À Mansac 46 Morts pour la France en 14/18 : 1914 : 10 morts, 1915 : 16, 1916 : 11, 1917 : 5, 1918 : 4.

À Mansac,  la moyenne d'âge des soldats Morts pour la France en 14/18 est de 28 ans 6 mois.

Parmi ces 46 soldats de Mansac : 31 sont morts au combat, 8 sont morts des suites de leurs blessures, 6 sont morts des suites de maladie contractée en service, 1 s’est suicidé.

Parmi eux le plus jeune : Léon Vézine 29/04/1896 - 11/12/1917, mort au combat à Verdun (Meuse) à 22 ans 4 mois 18 jours.

Le plus âgé : Pierre Saigne 12/08/1871 - 05/06/1918, mort à 47 ans 2 mois 7 jours. A fait la campagne contre l’Allemagne du 15/11/1914 au 10/09/1917, réformé pour syndrome irritatif du nerf sciatique.

 Sur les 46 : 38 sont nés à Mansac : 9 à La Rivière, 1 à Longevialle, 2 à Chamillac, 1 à La Rue, 3 à La Besse, 2 au Seuil-Bas, 2 à Lachèze, 3 au Bourg, 2 à Masloup, 2 à Leyrat, 1 à Chassagnac, 1 au Sarradis, 2 aux Perriers, 1 aux Bois Raymond, 1 à Lavigerie, 1 aux Coustalloux, 1 à La Borderie, 3 à Chalmont.. ;  2 sont nés à Brignac : 1 au Mas, 1 à La Seignardie ; 2 sont nés à Cublac : 1 à La Combe, 1 à Loubignac ; 1 à Saint Aulaire : La Pestourie

1 à Saint Pantaléon : Grange ; 1 à Saint Cyprien : Bourg ; 1 à Allassac : Le Saillant.

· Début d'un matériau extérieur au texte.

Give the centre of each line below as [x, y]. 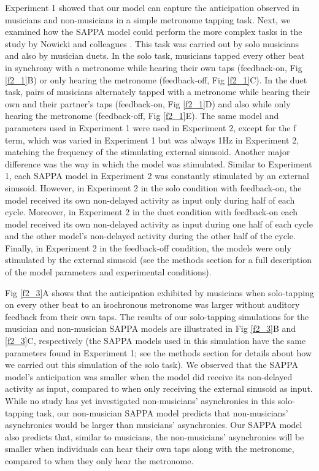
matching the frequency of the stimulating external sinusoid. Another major [148, 152]
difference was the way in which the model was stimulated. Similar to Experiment [159, 163]
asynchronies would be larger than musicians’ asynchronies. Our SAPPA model [154, 425]
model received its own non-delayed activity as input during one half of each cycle [159, 224]
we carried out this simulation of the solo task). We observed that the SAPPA [152, 365]
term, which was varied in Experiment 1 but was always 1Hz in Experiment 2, [152, 140]
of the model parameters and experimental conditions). [108, 272]
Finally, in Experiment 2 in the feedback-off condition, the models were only [148, 247]
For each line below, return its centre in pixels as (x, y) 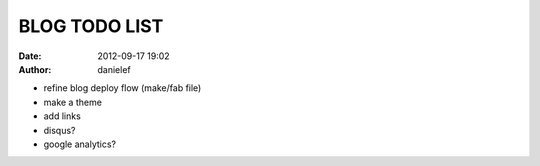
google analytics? (80, 144)
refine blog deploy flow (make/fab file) (122, 88)
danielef (114, 69)
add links (62, 116)
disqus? (59, 130)
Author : (35, 69)
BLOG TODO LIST (91, 26)
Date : (30, 56)
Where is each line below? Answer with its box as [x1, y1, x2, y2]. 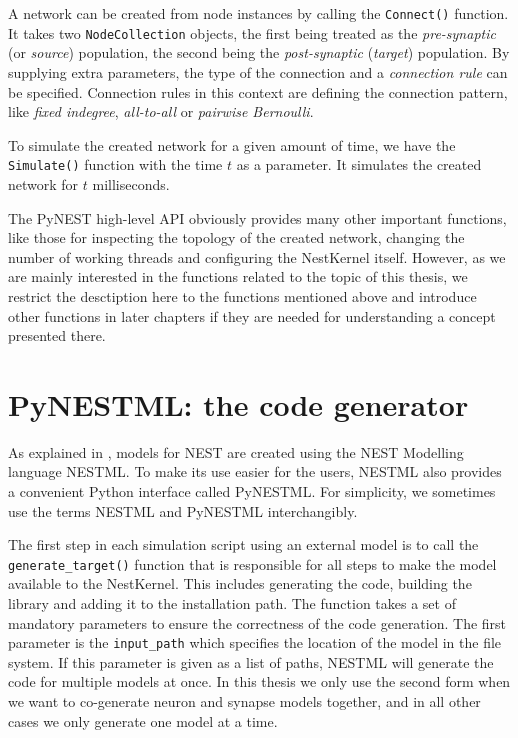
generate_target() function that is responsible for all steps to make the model [8, 553, 497, 574]
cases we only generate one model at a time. [8, 710, 278, 731]
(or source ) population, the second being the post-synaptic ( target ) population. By [8, 42, 510, 63]
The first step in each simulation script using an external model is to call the [8, 534, 479, 555]
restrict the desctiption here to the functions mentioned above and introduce [8, 285, 477, 306]
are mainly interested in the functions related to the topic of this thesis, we [8, 266, 468, 287]
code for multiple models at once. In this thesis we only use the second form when [8, 671, 511, 692]
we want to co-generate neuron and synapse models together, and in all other [8, 691, 481, 712]
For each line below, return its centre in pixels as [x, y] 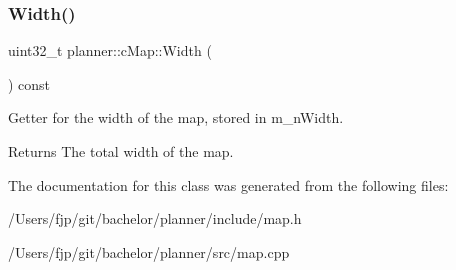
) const [29, 83]
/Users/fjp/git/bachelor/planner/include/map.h [155, 218]
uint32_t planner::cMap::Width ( [110, 50]
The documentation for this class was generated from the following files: [228, 184]
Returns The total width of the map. [121, 151]
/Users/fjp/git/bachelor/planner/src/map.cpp [149, 251]
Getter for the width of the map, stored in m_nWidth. [176, 117]
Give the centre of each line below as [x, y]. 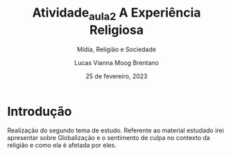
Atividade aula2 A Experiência [117, 14]
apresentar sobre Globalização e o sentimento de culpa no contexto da [109, 138]
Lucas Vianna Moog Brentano [117, 62]
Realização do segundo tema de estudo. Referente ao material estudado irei [115, 130]
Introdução [40, 111]
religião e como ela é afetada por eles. [62, 145]
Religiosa [117, 30]
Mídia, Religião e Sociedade [117, 49]
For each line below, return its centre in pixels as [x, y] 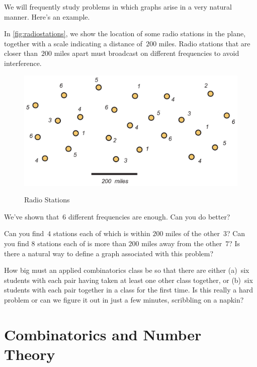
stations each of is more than [82, 243]
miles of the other [193, 233]
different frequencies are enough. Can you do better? [149, 216]
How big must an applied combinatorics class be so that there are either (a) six [127, 270]
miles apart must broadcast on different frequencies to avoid [147, 53]
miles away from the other [182, 243]
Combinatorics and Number [103, 334]
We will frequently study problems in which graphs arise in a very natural [118, 7]
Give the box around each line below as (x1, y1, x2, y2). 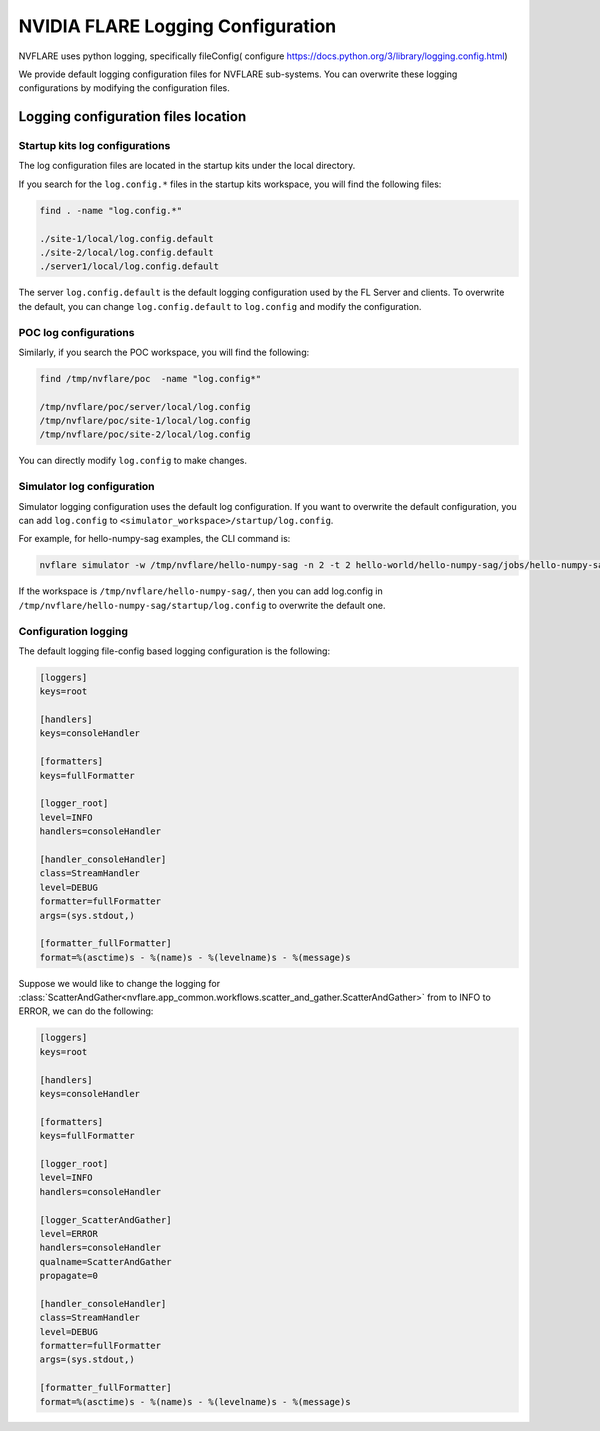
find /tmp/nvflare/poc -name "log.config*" (39, 373, 262, 384)
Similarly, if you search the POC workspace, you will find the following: (18, 346, 310, 358)
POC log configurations (18, 325, 135, 339)
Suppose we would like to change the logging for (18, 977, 221, 989)
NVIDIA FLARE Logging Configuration (18, 15, 337, 37)
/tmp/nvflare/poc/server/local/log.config (39, 401, 251, 412)
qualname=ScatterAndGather (39, 1256, 172, 1267)
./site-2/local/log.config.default (39, 247, 214, 259)
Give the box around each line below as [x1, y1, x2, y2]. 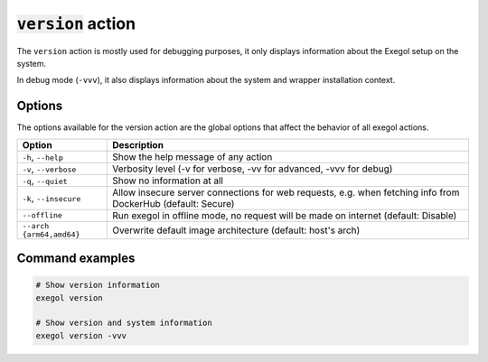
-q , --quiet [22, 174, 68, 187]
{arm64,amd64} [22, 229, 80, 239]
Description [111, 138, 164, 151]
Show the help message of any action [111, 150, 273, 162]
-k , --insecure [22, 191, 81, 204]
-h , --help [22, 150, 63, 162]
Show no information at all [111, 174, 223, 187]
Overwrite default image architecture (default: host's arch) [111, 224, 361, 237]
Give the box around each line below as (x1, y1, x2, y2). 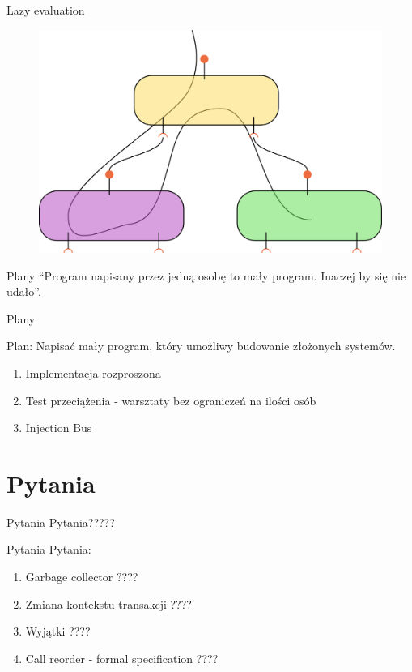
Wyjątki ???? (25, 623, 91, 640)
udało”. (6, 283, 41, 300)
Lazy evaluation (6, 2, 85, 18)
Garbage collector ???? (25, 568, 138, 584)
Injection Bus (25, 419, 92, 436)
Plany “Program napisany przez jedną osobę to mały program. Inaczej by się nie (6, 267, 406, 284)
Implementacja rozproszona (25, 364, 161, 381)
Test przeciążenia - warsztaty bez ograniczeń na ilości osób (25, 392, 316, 409)
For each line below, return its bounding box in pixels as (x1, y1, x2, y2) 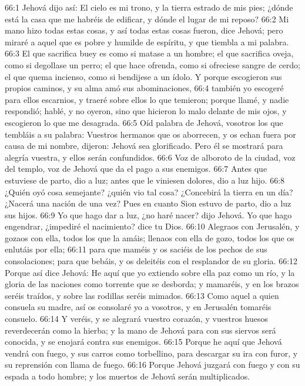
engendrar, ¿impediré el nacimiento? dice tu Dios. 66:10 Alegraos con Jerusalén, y (5, 220, 300, 232)
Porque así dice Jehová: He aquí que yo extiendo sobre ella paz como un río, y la (5, 266, 295, 278)
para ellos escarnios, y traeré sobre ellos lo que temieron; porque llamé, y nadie (5, 93, 289, 105)
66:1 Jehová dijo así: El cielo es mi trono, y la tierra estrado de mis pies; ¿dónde (5, 1, 293, 13)
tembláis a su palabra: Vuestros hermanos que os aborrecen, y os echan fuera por (5, 128, 296, 140)
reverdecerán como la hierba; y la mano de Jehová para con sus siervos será (5, 324, 276, 336)
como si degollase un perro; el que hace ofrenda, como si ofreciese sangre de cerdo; (5, 58, 300, 71)
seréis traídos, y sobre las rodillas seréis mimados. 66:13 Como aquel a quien (5, 289, 279, 301)
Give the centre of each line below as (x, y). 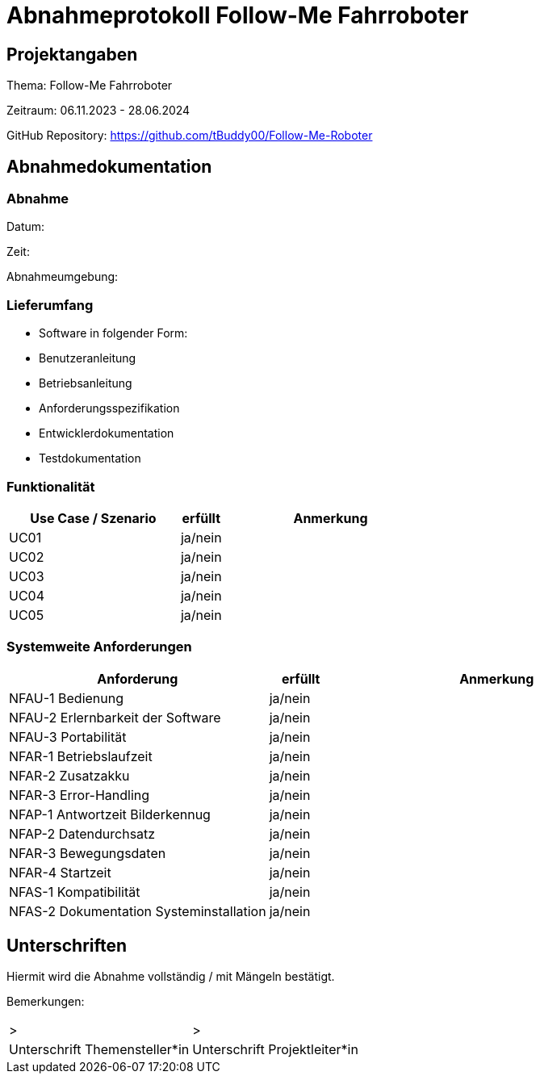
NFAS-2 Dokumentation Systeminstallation (138, 911)
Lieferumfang (50, 305)
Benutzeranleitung (88, 358)
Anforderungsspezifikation (109, 408)
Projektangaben (72, 54)
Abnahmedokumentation (109, 166)
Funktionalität (51, 486)
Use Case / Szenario (93, 518)
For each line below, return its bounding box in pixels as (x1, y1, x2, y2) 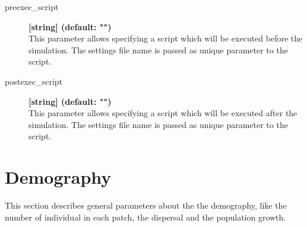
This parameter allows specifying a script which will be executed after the (29, 107, 297, 119)
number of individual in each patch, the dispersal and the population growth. (5, 210, 286, 223)
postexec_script (5, 75, 63, 87)
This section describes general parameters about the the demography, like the (5, 199, 287, 212)
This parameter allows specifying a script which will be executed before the (29, 32, 303, 44)
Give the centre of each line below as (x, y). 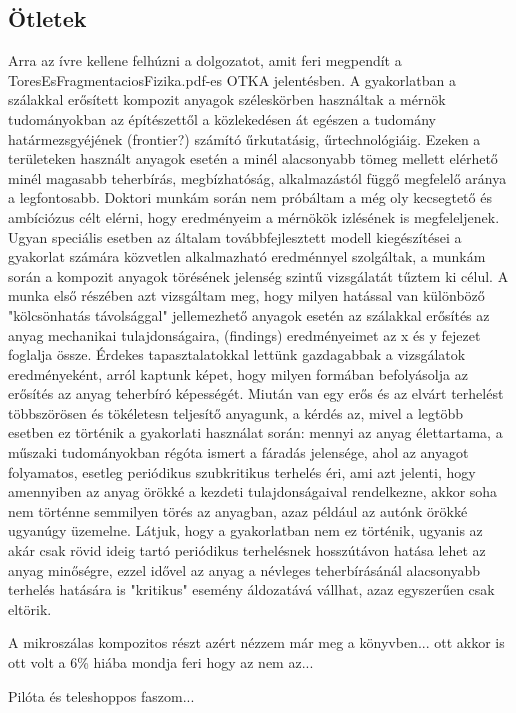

Leurs professions : Boulanger : 1 ; Clerc d’avoué : 1 ; Charpentiers : 3 ; Cultivateurs : 34 ; Employé des tramways : 1 ; Maçons : 2 ; Maréchal forgeron : 1 ; Plâtrier : 1 ; Scieur de long : 1 ; Tailleur d’habits : 1.

À Mansac, pendant la guerre de 14-18, le maire de la commune était Antoine Leymarie, Il a eu la difficile mission d’annoncer la terrible nouvelle aux familles des soldats morts au combat. Il a été maire de 1912 à 1941.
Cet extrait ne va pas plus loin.